L'Editoriale

Pornhub – profila i visitatori? Richiamo del Garante Privacy

Il Garante per la protezione dei dati personali ha chiesto informazioni a MG Freesites Ltd, la società cipriota che gestisce il sito Pornhub, riguardo alla versione italiana della nota piattaforma. Diversi i profili sui quali l’Autorità intende fare luce, dopo il reclamo di un cittadino. La società dovrà chiarire se effettua trattamenti di profilazione degli utenti e, in tal caso, con quali modalità e finalità.

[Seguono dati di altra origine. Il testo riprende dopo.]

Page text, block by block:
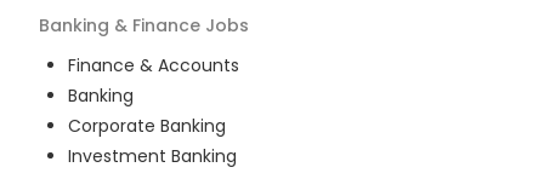
Banking & Finance Jobs
Finance & Accounts
Banking
Corporate Banking
Investment Banking
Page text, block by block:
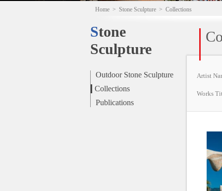
Home > Stone Sculpture > Collections
Stone
Sculpture
Outdoor Stone Sculpture
Collections
Publications
Artist
Works
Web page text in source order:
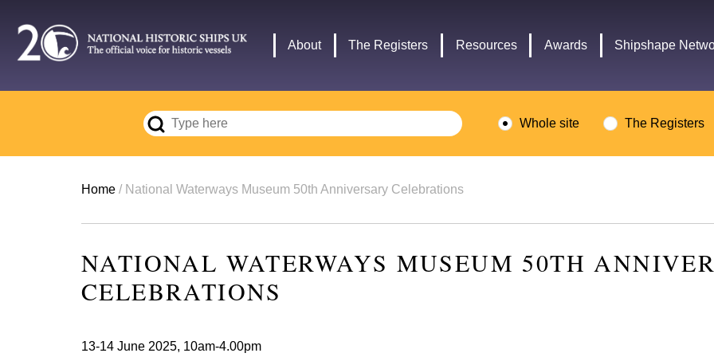
main
navigation
About The Registers Resources Awards Shipshape
Whole site The Registers
Breadcrumb
Home National Waterways Museum 50th Anniversary Celebrations
NATIONAL WATERWAYS MUSEUM 50TH
CELEBRATIONS
13-14 June 2025, 10am-4.00pm
logo
logo
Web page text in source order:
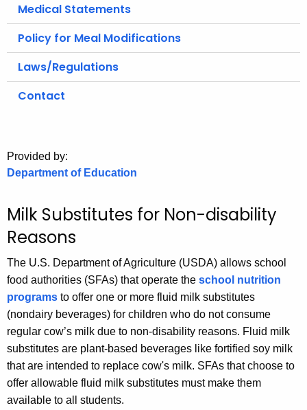
g
Medical Statements
Policy for Meal Modifications
Laws/Regulations
Contact
Provided by:
Department of Education
Milk Substitutes for Non-disability
Reasons
The U.S. Department of Agriculture (USDA) allows school
food authorities (SFAs) that operate the school nutrition
programs to offer one or more fluid milk substitutes
(nondairy beverages) for children who do not consume
regular cow’s milk due to non-disability reasons. Fluid milk
substitutes are plant-based beverages like fortified soy milk
that are intended to replace cow's milk. SFAs that choose to
offer allowable fluid milk substitutes must make them
available to all students.
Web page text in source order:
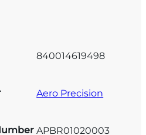
840014619498
Aero Precision
APBR01020003
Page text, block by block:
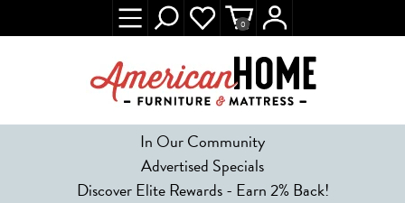
In Our Community
Advertised Specials
Discover Elite Rewards - Earn 2% Back!
0
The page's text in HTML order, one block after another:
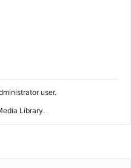
user.
Library.
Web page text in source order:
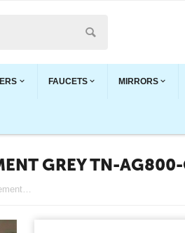
FAUCETS MIRRORS
GREY TN-
Angela 32" Wall-Mount Bathroom Vanity, Cement Grey TN-AG800-CG
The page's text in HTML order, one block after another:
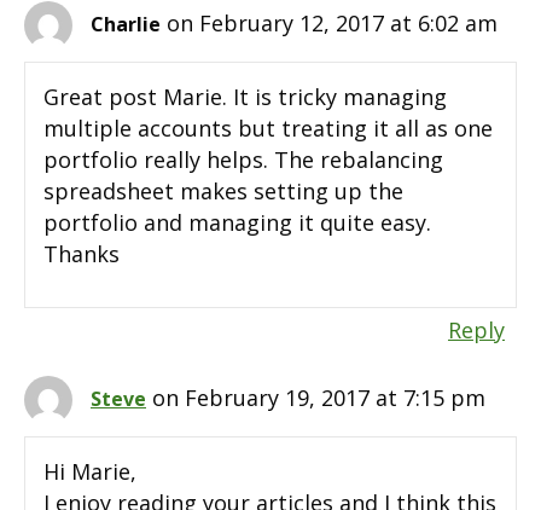
Charlie on February 12, 2017 at 6:02 am
Great post Marie. It is tricky managing
multiple accounts but treating it all as one
portfolio really helps. The rebalancing
spreadsheet makes setting up the
portfolio and managing it quite easy.
Thanks
Reply
Steve on February 19, 2017 at 7:15 pm
Hi Marie,
I enjoy reading your articles and I think this
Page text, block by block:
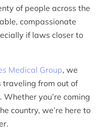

Da quanto emerge dal report annuale #PornHub circa le abitudini degli italiani sulla piattaforma, sembrerebbe che oltre a profilare gusti di natura sessuale e abitudini come gli orari e i contenuti che piacciono di più agli italiani, la profilazione compiuta dalla piattaforma sia paragonabile a quella dei motori di ricerca, se non più aggressiva considerato che conoscere i gusti sessuali equivale a conoscere la parte più intima del consumatore – spiega Consumerismo No Profit – Come ogni anno infatti la piattaforma pubblica un report sulle abitudini, e nell’ultimo anno è emerso che “Dai dati porno Italia raccolti da Pornhub, emergono anche molti altri aspetti che riescono a fornirci una quadra della situazione nel nostro Paese.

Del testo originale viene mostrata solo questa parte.